PARP inhibitors remain strongest in BRCA-mutant tumors as labels narrow
PARP inhibitors remain strongest in BRCA1/2-altered tumors as use beyond that group has been uneven. In June 2025, the FDA narrowed Zejula’s first-line ovarian maintenance indication to HRD-positive tumors only.
PARP inhibitors are built on the idea of exploiting weaknesses in how tumor cells repair DNA, and they became part of maintenance therapy after platinum-based chemotherapy in ovarian cancer. Tumors with BRCA1/2 alterations are where PARP inhibition remains the strongest, and also where the clinical signal has been most consistent. The industry tried to move beyond that group, but so far, that expansion has been uneven.
Among the different repair systems, PARP enzymes are involved in fixing single-strand DNA breaks. Blocking PARP prevents the repair of single-strand breaks, which can, in turn, cause double-strand breaks in DNA replication. This is usually handled by homologous recombination, a pathway that depends on proteins like BRCA1 and BRCA2. In tumors where homologous recombination is already impaired, typically BRCA1- or BRCA2-mutant disease, PARP inhibition removes a remaining repair pathway, and DNA damage accumulates, eventually leading to cell death, referred to as synthetic lethality.
The first therapeutic area where PARP inhibitors took hold was ovarian cancer, where they quickly became part of maintenance therapy after platinum-based chemotherapy. Early data with olaparib established this approach in BRCA-mutant advanced disease. The strategy was later extended to a broader group of patients. Niraparib helped bring in the concept of homologous recombination deficiency, suggesting that benefits might go beyond BRCA mutations, although less consistently.

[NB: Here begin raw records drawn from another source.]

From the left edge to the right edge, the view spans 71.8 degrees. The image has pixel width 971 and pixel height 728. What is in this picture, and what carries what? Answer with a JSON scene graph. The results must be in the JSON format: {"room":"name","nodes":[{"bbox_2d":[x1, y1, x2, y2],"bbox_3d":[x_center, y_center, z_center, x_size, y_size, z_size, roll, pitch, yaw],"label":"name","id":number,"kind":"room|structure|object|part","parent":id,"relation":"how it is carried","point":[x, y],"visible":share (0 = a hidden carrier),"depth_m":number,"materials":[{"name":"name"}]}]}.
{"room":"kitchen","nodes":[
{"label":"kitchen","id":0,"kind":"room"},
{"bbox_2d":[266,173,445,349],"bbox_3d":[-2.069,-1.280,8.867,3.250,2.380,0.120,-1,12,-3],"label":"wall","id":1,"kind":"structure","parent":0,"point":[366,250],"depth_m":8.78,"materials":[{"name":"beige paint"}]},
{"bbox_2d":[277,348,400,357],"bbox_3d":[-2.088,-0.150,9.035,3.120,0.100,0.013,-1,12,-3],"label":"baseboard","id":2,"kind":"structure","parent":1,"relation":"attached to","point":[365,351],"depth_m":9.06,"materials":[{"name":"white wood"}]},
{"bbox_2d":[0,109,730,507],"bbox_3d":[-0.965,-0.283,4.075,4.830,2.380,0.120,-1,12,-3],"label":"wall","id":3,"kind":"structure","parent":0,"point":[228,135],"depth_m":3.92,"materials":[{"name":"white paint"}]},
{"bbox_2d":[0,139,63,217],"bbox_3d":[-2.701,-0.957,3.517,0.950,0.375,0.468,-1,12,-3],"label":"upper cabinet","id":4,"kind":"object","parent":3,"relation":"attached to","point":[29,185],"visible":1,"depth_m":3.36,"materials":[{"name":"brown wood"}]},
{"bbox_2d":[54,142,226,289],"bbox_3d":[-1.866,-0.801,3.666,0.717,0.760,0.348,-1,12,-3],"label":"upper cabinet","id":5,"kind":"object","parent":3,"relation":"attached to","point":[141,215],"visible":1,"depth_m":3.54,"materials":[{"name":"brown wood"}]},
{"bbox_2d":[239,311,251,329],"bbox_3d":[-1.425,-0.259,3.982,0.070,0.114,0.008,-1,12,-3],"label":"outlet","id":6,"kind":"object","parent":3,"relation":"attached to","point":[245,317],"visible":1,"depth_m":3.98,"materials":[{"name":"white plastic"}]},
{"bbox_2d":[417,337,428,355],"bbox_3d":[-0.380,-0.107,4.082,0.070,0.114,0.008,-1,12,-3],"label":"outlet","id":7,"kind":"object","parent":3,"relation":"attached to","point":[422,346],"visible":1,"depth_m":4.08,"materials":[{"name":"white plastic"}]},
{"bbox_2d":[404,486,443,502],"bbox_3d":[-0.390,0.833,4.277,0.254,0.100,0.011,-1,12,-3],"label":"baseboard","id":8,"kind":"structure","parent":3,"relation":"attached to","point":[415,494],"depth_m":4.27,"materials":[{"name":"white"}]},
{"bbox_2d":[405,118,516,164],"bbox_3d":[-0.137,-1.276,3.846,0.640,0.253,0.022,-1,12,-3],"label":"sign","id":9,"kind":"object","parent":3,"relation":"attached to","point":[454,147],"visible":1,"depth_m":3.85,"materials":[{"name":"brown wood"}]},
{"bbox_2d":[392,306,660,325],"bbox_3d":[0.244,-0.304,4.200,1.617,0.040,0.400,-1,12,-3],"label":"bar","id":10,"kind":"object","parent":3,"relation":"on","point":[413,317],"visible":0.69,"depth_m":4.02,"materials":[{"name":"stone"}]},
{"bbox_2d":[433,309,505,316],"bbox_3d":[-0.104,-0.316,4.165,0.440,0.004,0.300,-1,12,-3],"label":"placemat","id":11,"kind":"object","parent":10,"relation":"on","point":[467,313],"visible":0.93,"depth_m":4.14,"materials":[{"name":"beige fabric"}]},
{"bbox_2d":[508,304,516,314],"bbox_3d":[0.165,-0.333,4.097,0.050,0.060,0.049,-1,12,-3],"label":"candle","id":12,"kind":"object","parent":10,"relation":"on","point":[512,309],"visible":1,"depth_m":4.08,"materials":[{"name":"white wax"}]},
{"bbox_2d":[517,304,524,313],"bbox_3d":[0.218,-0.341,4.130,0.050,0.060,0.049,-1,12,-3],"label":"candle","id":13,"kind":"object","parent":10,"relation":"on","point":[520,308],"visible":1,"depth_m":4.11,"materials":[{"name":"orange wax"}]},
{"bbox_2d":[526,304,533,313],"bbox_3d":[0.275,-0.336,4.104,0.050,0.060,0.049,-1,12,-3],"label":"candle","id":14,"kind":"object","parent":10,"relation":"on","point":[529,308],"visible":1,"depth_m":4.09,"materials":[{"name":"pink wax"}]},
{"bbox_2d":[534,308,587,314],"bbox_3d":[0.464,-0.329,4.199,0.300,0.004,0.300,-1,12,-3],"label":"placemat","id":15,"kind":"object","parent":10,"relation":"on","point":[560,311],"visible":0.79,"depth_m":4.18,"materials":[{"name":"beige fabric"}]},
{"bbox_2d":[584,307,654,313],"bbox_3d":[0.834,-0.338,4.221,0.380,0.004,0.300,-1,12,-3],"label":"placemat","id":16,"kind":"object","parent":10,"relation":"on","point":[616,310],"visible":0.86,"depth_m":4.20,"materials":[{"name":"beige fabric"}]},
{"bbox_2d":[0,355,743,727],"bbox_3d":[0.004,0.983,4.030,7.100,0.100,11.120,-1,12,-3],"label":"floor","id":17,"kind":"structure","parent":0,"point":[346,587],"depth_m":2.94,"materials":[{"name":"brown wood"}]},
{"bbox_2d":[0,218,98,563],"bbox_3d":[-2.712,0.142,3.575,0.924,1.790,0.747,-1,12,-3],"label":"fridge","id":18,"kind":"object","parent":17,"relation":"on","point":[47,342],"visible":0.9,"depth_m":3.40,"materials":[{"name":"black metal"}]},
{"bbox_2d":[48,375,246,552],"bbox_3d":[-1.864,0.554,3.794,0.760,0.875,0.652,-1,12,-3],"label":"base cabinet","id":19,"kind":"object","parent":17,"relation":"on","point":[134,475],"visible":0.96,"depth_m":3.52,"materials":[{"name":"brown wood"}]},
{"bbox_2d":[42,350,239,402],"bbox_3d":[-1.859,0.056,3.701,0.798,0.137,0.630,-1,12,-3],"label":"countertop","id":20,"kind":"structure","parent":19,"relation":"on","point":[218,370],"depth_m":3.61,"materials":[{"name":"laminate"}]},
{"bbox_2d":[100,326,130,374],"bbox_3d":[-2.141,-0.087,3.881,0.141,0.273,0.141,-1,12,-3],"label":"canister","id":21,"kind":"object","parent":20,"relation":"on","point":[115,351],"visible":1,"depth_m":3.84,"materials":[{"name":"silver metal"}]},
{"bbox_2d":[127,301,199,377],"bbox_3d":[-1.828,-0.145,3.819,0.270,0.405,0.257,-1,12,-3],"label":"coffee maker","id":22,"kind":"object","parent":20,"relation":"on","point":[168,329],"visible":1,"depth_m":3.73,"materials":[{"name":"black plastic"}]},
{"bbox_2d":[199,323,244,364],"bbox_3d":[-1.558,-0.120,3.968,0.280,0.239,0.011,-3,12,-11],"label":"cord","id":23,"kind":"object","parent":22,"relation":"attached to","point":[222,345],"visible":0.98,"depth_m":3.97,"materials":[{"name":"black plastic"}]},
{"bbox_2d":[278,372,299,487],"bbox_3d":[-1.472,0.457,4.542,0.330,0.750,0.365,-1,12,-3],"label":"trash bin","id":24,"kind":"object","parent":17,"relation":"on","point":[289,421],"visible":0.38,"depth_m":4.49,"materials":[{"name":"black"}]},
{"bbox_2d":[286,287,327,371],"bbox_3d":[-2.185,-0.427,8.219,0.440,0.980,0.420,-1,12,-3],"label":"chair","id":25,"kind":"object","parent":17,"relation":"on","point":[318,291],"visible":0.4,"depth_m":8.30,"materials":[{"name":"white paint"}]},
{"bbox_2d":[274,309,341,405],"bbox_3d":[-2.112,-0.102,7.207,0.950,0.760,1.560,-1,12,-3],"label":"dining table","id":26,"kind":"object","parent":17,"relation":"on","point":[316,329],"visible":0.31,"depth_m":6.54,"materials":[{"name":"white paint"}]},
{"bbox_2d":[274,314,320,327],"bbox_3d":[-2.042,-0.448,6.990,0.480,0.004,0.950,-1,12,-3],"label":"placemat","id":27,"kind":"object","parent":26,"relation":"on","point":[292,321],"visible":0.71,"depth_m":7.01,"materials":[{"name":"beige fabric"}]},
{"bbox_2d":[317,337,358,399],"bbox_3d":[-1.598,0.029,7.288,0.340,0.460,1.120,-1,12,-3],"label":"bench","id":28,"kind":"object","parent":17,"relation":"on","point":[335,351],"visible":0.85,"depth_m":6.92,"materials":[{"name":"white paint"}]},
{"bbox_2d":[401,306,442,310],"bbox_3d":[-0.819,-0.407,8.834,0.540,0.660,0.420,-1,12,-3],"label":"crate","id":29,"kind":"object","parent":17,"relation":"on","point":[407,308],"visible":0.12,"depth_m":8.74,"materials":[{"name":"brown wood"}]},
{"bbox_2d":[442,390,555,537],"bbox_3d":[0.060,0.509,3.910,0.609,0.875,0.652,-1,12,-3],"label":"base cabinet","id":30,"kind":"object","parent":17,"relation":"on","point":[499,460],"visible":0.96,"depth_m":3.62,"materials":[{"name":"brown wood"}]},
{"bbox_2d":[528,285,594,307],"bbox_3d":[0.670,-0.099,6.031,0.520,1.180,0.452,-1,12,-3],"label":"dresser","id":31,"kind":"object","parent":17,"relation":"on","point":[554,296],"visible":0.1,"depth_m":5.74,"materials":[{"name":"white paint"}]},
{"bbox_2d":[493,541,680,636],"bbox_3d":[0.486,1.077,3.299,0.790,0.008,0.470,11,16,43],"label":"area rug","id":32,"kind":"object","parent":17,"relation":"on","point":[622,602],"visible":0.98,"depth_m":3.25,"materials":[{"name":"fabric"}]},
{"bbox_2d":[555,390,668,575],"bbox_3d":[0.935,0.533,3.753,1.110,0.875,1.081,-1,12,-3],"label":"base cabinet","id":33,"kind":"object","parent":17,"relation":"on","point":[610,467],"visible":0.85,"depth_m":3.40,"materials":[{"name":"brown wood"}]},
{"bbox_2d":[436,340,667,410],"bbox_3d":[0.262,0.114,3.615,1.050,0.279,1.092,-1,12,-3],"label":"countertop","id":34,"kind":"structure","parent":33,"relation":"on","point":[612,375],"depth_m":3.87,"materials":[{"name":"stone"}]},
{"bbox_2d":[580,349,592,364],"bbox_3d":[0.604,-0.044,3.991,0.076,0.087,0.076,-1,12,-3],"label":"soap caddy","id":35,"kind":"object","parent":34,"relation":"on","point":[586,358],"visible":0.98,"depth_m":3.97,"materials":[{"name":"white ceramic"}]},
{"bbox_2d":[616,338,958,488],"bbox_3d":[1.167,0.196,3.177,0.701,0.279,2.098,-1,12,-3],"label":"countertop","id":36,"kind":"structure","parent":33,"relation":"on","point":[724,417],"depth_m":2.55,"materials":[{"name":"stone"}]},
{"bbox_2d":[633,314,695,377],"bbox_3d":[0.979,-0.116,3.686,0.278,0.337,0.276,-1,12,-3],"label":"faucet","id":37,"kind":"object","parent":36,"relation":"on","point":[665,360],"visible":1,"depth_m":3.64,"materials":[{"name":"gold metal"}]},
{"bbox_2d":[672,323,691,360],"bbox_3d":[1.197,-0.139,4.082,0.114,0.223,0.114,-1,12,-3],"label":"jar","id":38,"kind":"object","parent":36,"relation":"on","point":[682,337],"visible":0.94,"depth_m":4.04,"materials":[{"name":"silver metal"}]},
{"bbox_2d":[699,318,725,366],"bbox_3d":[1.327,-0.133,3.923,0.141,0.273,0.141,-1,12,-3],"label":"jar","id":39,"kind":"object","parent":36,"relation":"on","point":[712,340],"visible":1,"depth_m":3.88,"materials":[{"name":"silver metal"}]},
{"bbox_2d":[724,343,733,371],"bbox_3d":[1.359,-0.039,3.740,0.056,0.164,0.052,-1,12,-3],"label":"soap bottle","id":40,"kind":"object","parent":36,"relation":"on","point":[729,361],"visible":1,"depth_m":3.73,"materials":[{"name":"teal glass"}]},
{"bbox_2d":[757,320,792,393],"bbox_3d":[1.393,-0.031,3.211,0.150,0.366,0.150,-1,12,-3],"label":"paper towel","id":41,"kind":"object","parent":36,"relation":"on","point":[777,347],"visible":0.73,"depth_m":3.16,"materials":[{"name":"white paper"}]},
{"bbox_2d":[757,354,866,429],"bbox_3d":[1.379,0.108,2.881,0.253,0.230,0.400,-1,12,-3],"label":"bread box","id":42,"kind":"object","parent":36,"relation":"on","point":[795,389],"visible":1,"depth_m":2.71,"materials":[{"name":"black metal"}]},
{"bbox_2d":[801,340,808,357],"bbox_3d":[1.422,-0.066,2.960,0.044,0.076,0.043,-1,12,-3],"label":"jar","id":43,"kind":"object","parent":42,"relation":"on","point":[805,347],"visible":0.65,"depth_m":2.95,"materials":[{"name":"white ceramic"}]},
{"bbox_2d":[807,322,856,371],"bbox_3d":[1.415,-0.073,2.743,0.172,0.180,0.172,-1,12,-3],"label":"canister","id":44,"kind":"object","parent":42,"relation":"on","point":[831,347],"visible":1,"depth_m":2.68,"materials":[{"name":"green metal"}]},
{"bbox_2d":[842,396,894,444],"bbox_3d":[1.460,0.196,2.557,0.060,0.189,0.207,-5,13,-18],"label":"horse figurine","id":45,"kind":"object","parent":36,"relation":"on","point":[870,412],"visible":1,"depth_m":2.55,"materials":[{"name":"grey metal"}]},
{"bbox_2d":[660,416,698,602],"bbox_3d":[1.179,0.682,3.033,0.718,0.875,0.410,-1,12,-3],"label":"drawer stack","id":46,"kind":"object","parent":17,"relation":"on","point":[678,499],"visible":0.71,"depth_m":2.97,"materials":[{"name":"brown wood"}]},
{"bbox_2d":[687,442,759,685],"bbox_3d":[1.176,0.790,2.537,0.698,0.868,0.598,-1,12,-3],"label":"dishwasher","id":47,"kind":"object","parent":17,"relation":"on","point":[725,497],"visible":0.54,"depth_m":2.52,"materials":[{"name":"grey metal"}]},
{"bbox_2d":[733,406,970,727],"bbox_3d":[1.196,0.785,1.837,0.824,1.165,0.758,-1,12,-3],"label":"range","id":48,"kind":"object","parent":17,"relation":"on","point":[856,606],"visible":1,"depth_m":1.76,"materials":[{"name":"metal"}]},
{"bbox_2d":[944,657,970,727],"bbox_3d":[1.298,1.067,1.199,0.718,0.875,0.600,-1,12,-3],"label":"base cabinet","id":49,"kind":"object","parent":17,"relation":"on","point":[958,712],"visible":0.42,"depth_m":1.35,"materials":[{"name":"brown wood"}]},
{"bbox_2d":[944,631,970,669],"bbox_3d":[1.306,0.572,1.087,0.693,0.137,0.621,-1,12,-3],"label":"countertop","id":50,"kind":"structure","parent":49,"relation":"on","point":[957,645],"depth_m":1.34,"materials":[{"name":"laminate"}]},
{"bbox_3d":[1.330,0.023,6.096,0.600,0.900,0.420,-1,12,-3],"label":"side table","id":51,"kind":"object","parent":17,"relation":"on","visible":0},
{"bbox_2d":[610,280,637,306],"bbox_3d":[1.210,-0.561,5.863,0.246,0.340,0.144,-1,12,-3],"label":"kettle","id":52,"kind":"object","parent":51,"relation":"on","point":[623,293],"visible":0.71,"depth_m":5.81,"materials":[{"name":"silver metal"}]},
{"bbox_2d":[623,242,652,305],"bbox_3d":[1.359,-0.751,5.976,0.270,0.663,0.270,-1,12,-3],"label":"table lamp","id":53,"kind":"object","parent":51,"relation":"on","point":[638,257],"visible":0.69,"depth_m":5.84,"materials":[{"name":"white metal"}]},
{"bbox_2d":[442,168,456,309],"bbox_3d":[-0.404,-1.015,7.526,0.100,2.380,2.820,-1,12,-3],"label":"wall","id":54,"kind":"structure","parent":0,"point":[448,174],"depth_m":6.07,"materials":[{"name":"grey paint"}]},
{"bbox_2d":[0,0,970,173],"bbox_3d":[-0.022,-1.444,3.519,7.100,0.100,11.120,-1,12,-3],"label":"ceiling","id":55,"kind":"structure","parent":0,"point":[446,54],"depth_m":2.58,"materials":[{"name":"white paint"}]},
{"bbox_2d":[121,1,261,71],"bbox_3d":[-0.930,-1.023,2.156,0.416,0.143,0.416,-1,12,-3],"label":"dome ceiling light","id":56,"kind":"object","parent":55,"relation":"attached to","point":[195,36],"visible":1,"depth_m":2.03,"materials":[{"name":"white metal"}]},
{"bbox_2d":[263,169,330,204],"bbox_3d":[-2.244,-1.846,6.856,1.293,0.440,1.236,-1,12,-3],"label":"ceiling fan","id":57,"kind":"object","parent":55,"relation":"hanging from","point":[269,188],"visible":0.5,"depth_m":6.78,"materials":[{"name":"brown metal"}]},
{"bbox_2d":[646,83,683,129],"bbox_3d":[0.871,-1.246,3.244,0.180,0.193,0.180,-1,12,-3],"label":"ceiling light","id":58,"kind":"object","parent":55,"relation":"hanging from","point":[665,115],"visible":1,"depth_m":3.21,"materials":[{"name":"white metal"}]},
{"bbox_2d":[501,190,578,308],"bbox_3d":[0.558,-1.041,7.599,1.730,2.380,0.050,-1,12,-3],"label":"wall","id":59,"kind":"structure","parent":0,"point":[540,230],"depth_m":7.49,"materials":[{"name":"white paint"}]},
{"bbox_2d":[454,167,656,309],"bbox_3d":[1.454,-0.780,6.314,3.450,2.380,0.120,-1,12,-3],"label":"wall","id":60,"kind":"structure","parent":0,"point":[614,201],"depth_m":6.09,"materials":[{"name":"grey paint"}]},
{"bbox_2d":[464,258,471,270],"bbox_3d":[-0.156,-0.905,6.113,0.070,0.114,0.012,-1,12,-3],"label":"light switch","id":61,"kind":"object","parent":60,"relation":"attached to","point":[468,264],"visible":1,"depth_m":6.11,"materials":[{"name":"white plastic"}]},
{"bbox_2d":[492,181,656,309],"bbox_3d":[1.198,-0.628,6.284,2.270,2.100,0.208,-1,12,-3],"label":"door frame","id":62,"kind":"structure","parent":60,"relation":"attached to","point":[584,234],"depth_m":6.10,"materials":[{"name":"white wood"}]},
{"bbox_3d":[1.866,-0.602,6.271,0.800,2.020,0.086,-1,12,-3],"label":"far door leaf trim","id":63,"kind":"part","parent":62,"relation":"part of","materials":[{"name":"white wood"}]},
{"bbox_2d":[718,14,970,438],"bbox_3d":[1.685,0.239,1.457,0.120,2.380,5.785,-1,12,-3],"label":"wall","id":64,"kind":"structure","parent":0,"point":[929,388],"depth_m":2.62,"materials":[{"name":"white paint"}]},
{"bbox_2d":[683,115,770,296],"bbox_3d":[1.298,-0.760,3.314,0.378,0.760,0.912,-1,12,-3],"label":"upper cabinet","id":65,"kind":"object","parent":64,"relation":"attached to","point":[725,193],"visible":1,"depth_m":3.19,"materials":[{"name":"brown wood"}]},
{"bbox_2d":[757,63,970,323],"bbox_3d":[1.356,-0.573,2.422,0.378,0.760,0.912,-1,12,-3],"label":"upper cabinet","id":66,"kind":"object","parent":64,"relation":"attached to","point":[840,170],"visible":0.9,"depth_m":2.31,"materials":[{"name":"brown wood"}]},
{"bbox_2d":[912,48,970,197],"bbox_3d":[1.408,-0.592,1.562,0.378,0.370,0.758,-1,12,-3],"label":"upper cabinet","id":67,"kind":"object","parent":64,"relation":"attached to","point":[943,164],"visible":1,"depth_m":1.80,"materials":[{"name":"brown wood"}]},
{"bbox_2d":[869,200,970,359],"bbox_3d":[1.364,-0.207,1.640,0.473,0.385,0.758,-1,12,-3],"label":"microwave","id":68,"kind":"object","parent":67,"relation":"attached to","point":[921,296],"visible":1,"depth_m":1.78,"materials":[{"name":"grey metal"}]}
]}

PARP inhibitors then moved into breast cancer therapies with olaparib and talazoparib approved in HER2-negative, BRCA-mutant disease. More recently, PARP inhibitors have also been used earlier in the treatment pathway, with olaparib showing benefit in high-risk early-stage disease. In pancreatic cancer, olaparib is used as maintenance therapy in metastatic patients with BRCA mutations whose disease has not progressed on platinum chemotherapy.
More recently, prostate cancer has become another important area of development. Here, PARP inhibitors are used in patients with alterations in homologous recombination repair genes, extending beyond BRCA in some cases, though with uneven benefit across genes. At the same time, PARP inhibitors are increasingly combined with androgen receptor pathway inhibitors. The FDA approved niraparib in combination with abiraterone and prednisone for metastatic castration-resistant prostate cancer. A similar approach has been taken with talazoparib combined with enzalutamide, also approved in HRR-altered metastatic disease.
In ovarian cancer, the category of HRD-positive disease helped open PARP inhibitors to patients without a BRCA mutation, but it never became a yes-or-no marker. ESMO’s recommendations on HRD testing in ovarian cancer state that current assays are useful for estimating the likely magnitude of benefit, while also noting that better biomarkers are still needed. The same document notes that existing tests lack strong negative predictive value and do not fully capture the complex and dynamic nature of HRD.
As a consequence, in June 2025, the FDA narrowed Zejula’s first-line ovarian maintenance indication to HRD-positive tumors only. The updated label now defines that population as tumors associated with a deleterious or suspected deleterious BRCA mutation and/or genomic instability. Many HRD assays are based on genomic scars left by past repair defects, not on a live snapshot of what the tumor is doing now. A tumor can carry the historical marks of homologous recombination deficiency while no longer behaving like an HRD tumor at the time treatment starts.